### Records excerpted from a collection
——————————
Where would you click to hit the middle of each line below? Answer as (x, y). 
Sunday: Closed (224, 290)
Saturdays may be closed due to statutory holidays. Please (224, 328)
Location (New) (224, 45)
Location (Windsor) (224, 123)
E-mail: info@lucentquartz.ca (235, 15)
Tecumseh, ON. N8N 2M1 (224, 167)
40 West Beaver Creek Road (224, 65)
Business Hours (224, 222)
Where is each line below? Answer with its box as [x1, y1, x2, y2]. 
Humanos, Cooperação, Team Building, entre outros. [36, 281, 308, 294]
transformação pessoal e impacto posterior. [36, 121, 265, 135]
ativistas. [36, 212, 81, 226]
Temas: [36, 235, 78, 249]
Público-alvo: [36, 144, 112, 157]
——————————
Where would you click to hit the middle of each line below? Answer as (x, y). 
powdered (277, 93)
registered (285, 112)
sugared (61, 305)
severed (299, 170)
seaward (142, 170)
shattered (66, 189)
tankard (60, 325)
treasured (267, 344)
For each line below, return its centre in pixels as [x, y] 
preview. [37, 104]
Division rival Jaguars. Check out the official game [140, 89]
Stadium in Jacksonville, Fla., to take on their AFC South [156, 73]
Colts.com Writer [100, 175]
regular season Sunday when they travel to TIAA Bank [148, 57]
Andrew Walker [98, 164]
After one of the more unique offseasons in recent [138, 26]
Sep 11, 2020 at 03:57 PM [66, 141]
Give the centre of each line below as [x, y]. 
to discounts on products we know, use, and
——————————
### Assignment
Please reproduce the lines from the line with "Tecumseh, ON. N8N 2M1 (224, 167)" to the line with "Público-alvo: [36, 144, 112, 157]", both ends included, exactly as they appear above.

### Expected answer
Tecumseh, ON. N8N 2M1 (224, 167)
40 West Beaver Creek Road (224, 65)
Business Hours (224, 222)
Where is each line below? Answer with its box as [x1, y1, x2, y2]. 
Humanos, Cooperação, Team Building, entre outros. [36, 281, 308, 294]
transformação pessoal e impacto posterior. [36, 121, 265, 135]
ativistas. [36, 212, 81, 226]
Temas: [36, 235, 78, 249]
Público-alvo: [36, 144, 112, 157]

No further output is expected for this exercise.